* [WORK ITEM]: Beginning with the line that contains "#define DMA1_FLAG_GL7 (( uint32_t" and ending with the line that contains "box as [x1, y1, x2, y2].", reproduce the lines of the entries below exactly, omitting pictures.

[DATASET EXCERPTS]

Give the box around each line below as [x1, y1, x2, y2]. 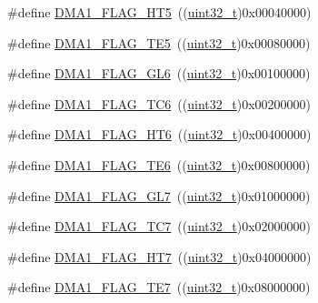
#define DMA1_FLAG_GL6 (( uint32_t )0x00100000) [7, 64, 311, 83]
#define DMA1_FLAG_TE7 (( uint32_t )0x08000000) [7, 278, 311, 297]
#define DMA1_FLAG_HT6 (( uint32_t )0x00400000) [7, 125, 312, 144]
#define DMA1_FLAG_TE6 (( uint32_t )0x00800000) [7, 155, 311, 174]
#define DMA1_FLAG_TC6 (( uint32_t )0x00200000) [7, 94, 312, 113]
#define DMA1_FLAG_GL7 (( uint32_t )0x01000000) [7, 186, 311, 205]
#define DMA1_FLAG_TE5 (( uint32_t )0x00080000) [7, 33, 311, 52]
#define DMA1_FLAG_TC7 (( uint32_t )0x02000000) [7, 217, 312, 236]
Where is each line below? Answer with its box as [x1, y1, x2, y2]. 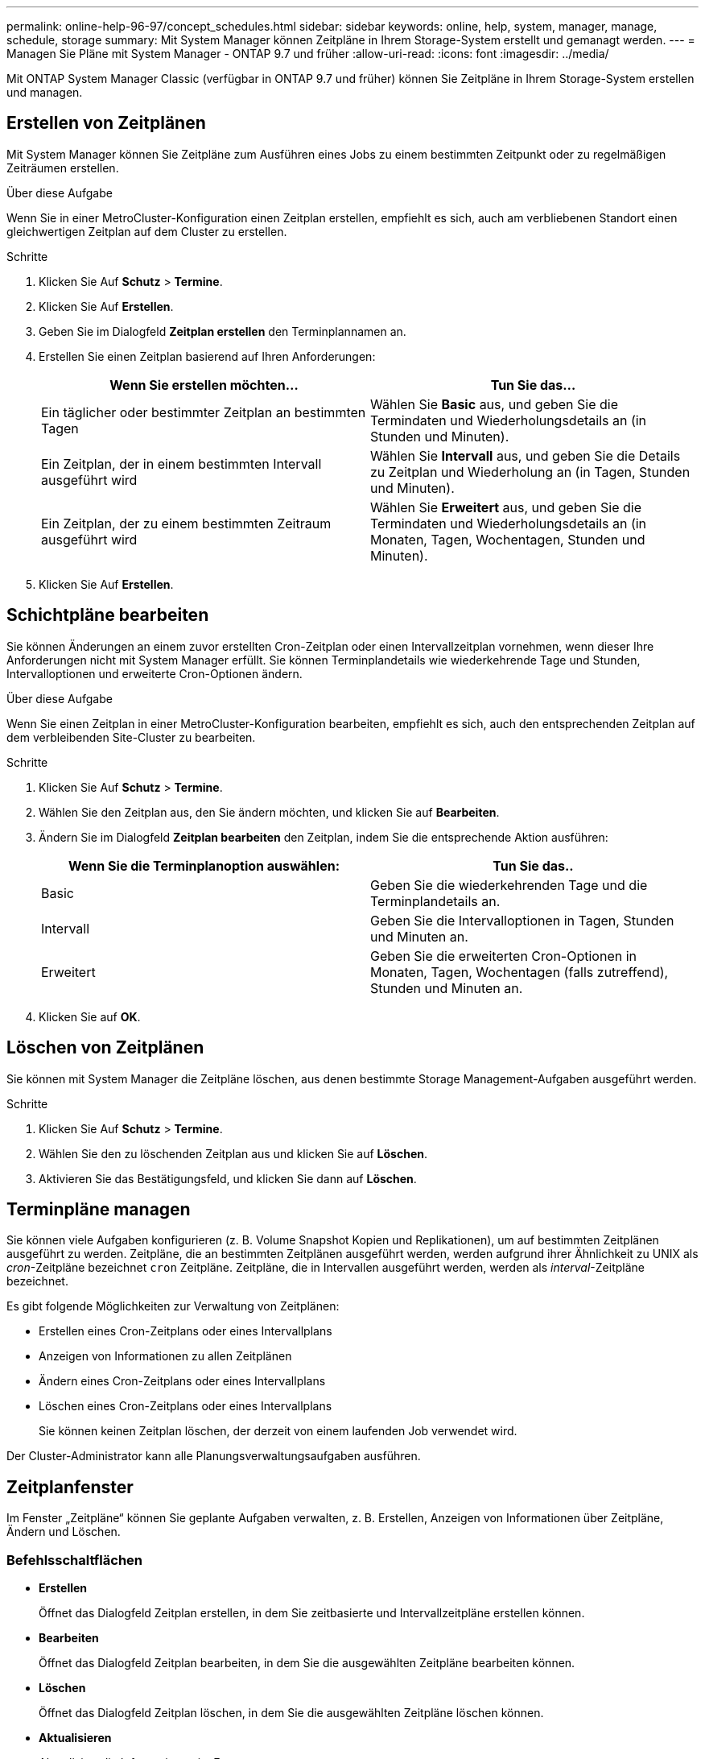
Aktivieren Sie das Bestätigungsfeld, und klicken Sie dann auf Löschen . [39, 1171, 417, 1186]
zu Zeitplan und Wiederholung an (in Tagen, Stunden [370, 463, 691, 480]
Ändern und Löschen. [6, 1525, 121, 1539]
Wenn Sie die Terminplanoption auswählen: [68, 857, 340, 874]
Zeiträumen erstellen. [6, 160, 119, 175]
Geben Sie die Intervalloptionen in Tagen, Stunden [370, 912, 674, 929]
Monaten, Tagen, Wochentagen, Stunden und [370, 531, 645, 548]
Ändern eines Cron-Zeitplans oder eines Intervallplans [39, 1374, 326, 1389]
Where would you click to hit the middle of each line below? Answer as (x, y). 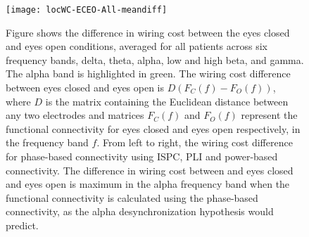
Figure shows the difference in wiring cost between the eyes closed (148, 32)
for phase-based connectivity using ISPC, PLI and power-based (142, 156)
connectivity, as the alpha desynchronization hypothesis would (140, 211)
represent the (269, 115)
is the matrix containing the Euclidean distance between (167, 101)
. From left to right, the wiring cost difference (195, 142)
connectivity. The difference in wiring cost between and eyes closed (150, 170)
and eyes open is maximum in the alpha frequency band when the (148, 184)
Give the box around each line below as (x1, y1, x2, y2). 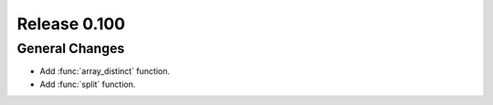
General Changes (16, 40, 125, 57)
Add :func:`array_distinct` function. (39, 66, 171, 77)
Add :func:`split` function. (39, 79, 136, 89)
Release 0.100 (16, 14, 126, 34)
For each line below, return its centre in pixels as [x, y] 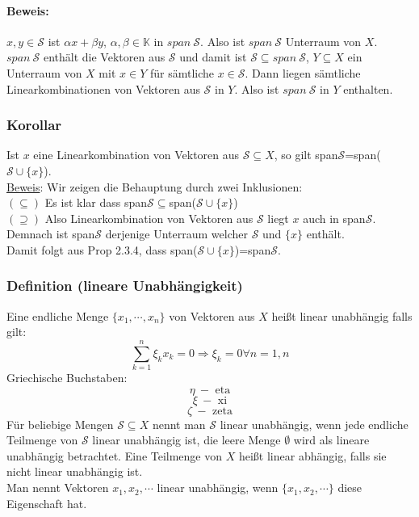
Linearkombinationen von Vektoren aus [103, 88]
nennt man [179, 424]
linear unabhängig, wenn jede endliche [314, 424]
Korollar [34, 125]
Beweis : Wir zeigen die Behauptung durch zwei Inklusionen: [155, 186]
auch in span [334, 218]
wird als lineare [331, 440]
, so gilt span [306, 155]
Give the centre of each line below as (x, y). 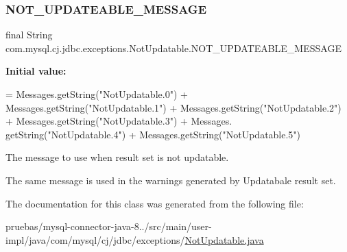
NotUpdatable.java (224, 239)
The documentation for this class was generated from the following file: (155, 203)
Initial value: (36, 71)
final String (29, 35)
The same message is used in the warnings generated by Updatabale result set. (171, 180)
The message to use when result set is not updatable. (117, 157)
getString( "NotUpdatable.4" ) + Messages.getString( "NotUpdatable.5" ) (153, 134)
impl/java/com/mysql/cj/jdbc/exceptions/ (95, 239)
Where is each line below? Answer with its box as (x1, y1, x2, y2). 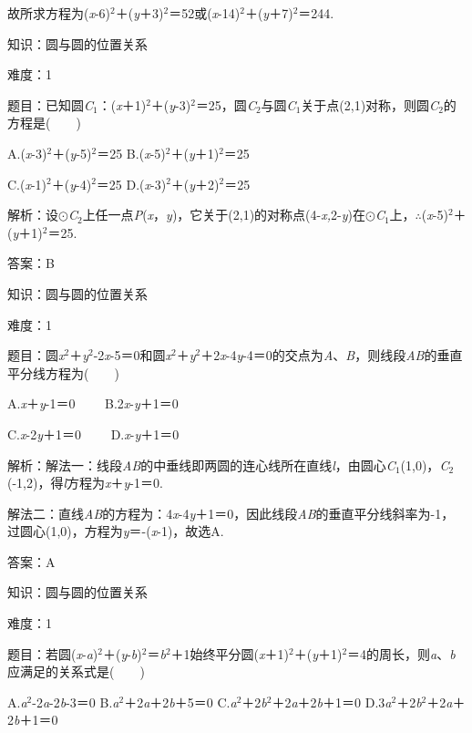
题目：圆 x (7, 346, 65, 365)
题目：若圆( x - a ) (7, 644, 98, 663)
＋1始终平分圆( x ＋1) (170, 644, 289, 663)
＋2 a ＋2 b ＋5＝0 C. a (124, 692, 237, 711)
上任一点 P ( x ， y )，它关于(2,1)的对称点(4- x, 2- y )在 (82, 205, 365, 224)
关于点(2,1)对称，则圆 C (301, 95, 439, 114)
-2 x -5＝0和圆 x (93, 346, 172, 365)
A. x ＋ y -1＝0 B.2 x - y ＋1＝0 (7, 394, 179, 413)
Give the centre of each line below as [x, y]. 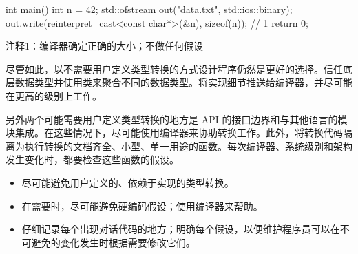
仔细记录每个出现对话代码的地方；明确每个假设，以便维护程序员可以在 [181, 229]
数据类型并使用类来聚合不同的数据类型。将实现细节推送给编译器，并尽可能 [183, 82]
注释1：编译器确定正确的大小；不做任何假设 [104, 46]
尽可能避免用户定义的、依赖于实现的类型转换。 [128, 182]
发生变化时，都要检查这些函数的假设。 [92, 159]
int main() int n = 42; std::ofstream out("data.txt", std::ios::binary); [149, 9]
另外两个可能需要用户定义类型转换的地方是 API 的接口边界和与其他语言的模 [177, 119]
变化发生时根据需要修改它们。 [128, 242]
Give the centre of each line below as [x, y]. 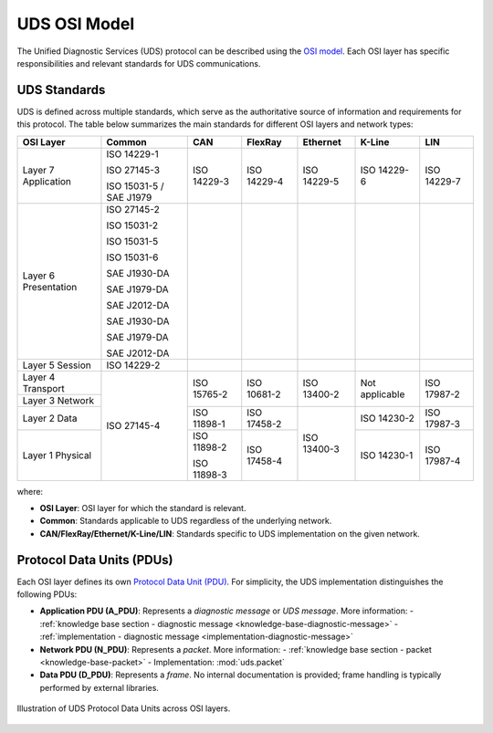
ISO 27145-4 [133, 426]
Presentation [50, 287]
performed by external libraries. [100, 687]
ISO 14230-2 [388, 418]
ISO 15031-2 [132, 225]
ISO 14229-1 [132, 153]
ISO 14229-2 [133, 365]
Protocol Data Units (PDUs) [95, 560]
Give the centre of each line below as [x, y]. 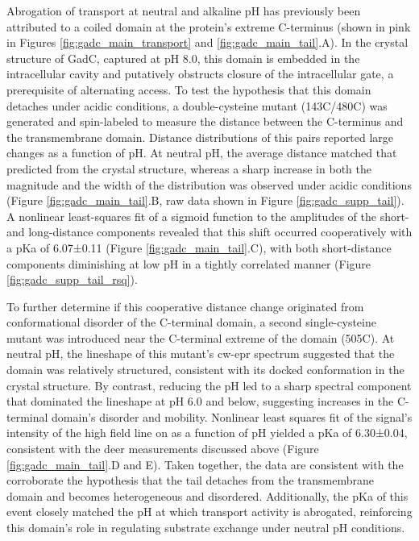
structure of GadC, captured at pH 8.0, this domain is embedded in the [183, 58]
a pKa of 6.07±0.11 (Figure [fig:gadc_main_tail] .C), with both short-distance [199, 247]
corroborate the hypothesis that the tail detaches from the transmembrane [190, 480]
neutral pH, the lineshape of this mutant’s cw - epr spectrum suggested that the [201, 354]
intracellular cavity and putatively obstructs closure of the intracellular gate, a [200, 74]
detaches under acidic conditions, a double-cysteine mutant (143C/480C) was [197, 105]
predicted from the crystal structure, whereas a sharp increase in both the [189, 168]
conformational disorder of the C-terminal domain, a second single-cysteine [191, 322]
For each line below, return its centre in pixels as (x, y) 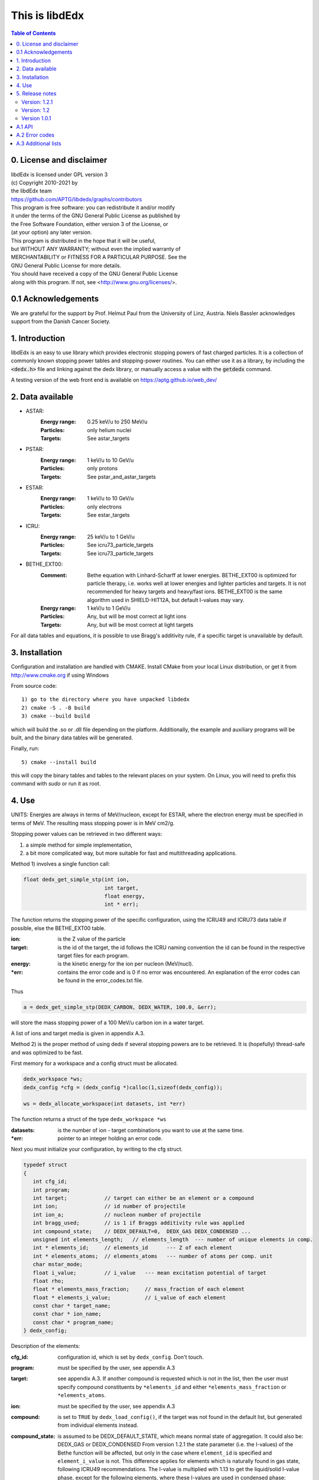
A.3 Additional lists (39, 143)
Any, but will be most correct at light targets (140, 625)
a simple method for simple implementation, (79, 845)
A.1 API (25, 127)
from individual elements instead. (98, 1425)
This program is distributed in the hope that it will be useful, (83, 240)
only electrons (105, 507)
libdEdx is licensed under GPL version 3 (59, 174)
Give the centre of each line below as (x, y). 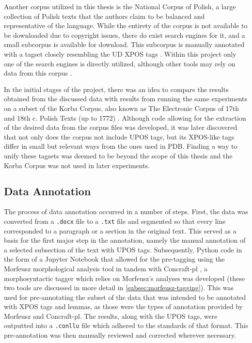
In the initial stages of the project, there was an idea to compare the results (116, 89)
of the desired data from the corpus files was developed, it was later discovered (121, 127)
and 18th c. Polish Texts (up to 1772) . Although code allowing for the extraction (125, 117)
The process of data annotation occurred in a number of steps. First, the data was (126, 211)
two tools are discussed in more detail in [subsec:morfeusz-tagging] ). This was (119, 288)
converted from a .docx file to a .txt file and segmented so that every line (115, 221)
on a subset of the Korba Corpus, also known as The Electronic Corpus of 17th (121, 108)
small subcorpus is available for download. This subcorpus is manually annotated (124, 44)
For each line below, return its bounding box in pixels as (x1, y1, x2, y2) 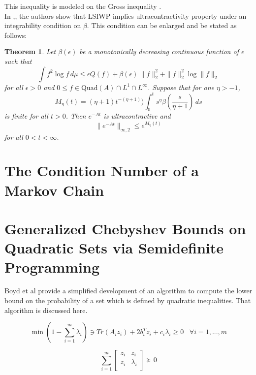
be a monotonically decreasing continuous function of (79, 46, 239, 57)
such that (4, 56, 32, 66)
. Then (65, 111, 86, 121)
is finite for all (4, 111, 48, 121)
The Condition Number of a (4, 160, 199, 181)
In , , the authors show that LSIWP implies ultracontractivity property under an (4, 10, 247, 21)
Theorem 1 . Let (4, 46, 56, 57)
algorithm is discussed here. (4, 305, 88, 315)
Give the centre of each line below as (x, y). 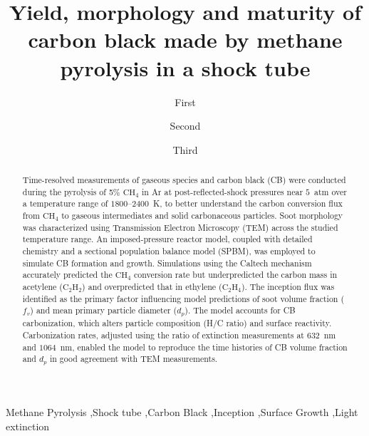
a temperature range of (65, 203)
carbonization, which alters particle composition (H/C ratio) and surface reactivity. (177, 323)
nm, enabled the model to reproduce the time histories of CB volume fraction (204, 347)
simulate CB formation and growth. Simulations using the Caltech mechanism (167, 263)
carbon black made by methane (185, 40)
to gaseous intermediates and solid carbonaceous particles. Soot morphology (202, 216)
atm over (330, 191)
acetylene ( (42, 286)
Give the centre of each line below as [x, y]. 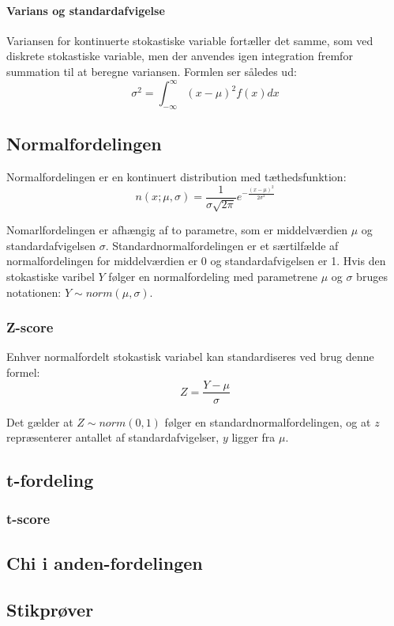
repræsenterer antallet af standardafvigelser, [113, 437]
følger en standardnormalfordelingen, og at [268, 421]
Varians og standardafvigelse [86, 10]
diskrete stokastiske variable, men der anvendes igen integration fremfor [180, 56]
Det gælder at [40, 421]
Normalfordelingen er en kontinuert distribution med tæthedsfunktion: [176, 177]
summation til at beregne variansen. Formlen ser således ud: [152, 71]
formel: [23, 372]
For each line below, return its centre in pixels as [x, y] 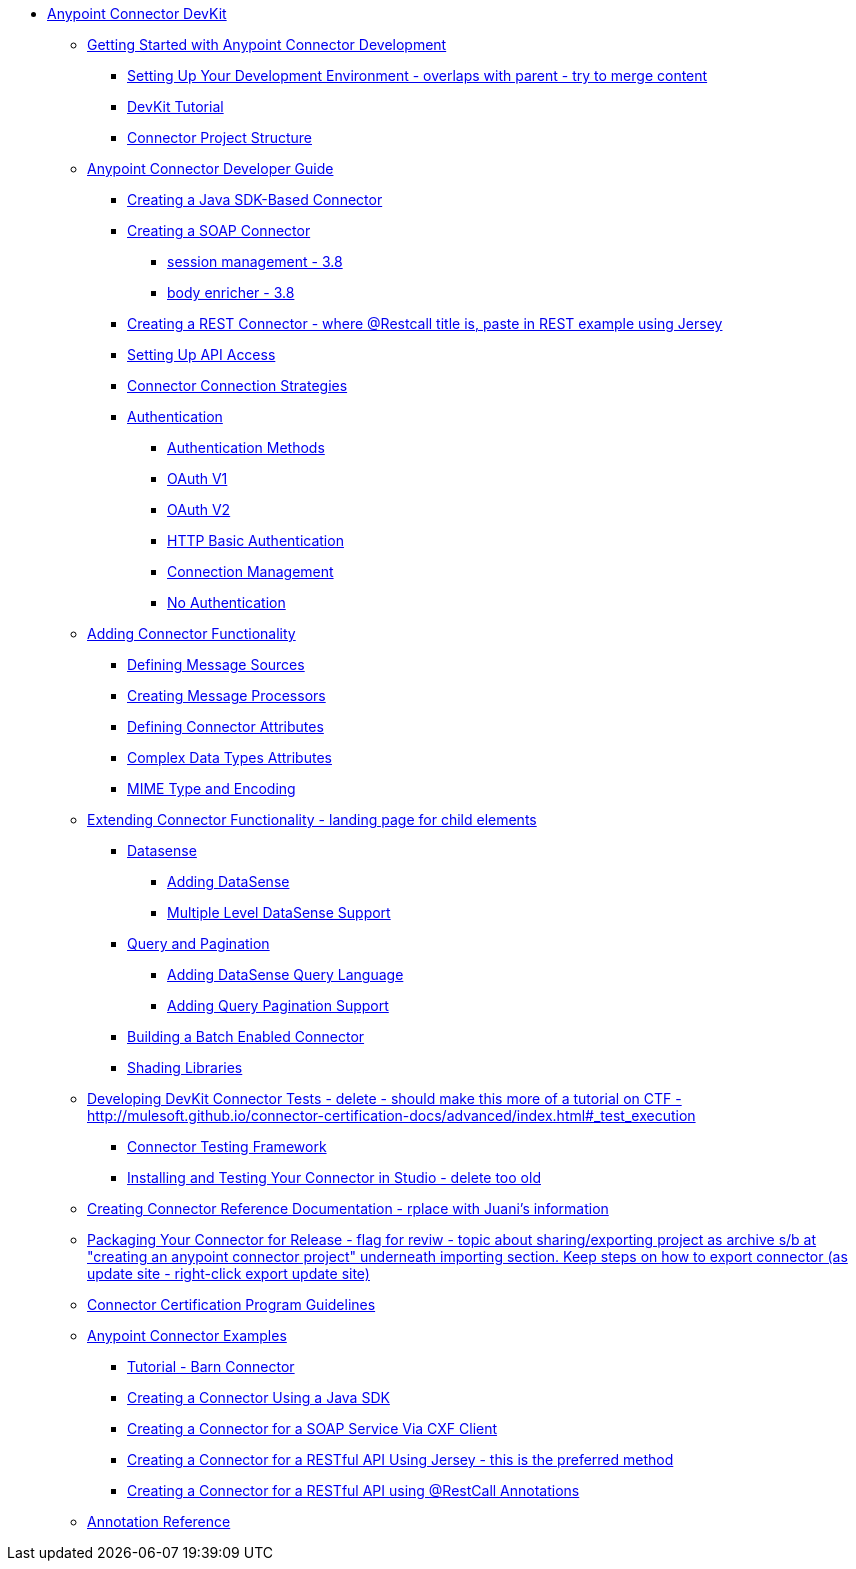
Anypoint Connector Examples [187, 1335]
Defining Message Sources [216, 664]
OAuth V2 [199, 509]
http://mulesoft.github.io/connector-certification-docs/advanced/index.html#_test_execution [391, 1115]
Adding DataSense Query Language [285, 974]
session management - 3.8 [255, 261]
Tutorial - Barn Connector [211, 1366]
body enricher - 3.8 [231, 292]
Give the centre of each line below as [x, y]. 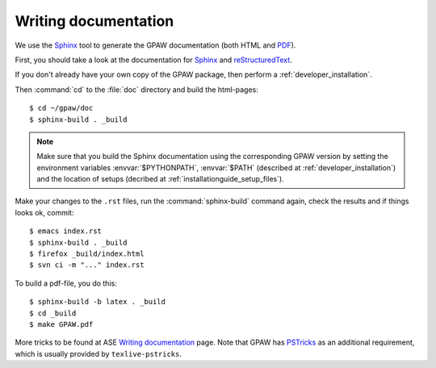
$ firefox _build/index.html [87, 254]
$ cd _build [53, 313]
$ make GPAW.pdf [61, 324]
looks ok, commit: [44, 212]
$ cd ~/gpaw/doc [61, 108]
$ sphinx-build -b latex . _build [97, 302]
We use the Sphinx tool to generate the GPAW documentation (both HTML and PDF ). [155, 45]
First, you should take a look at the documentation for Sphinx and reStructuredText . [153, 60]
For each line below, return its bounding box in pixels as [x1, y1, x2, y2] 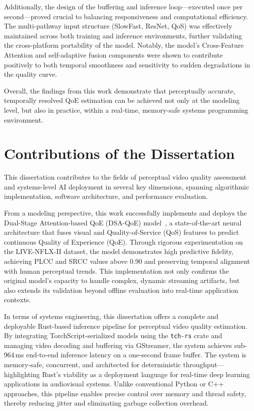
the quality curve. [4, 69, 57, 79]
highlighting [4, 369, 40, 379]
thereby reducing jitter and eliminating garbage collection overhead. [4, 398, 209, 408]
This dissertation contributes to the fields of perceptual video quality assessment [4, 172, 247, 182]
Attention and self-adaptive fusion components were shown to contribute [4, 49, 223, 60]
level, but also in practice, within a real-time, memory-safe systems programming [4, 104, 249, 115]
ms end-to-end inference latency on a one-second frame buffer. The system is [15, 349, 247, 360]
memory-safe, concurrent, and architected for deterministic [4, 359, 181, 369]
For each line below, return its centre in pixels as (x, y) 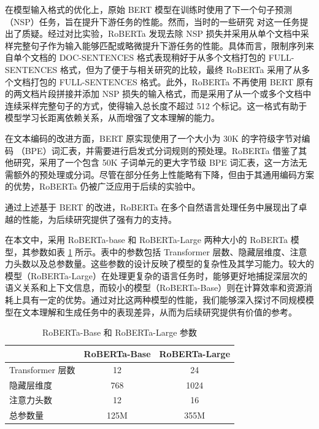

[/DATASET EXCERPTS]

* [EXERCISE ANSWER]:
#define DMA1_FLAG_GL7 (( uint32_t )0x01000000) [7, 186, 311, 205]
#define DMA1_FLAG_TE5 (( uint32_t )0x00080000) [7, 33, 311, 52]
#define DMA1_FLAG_TC7 (( uint32_t )0x02000000) [7, 217, 312, 236]
Where is each line below? Answer with its box as [x1, y1, x2, y2]. 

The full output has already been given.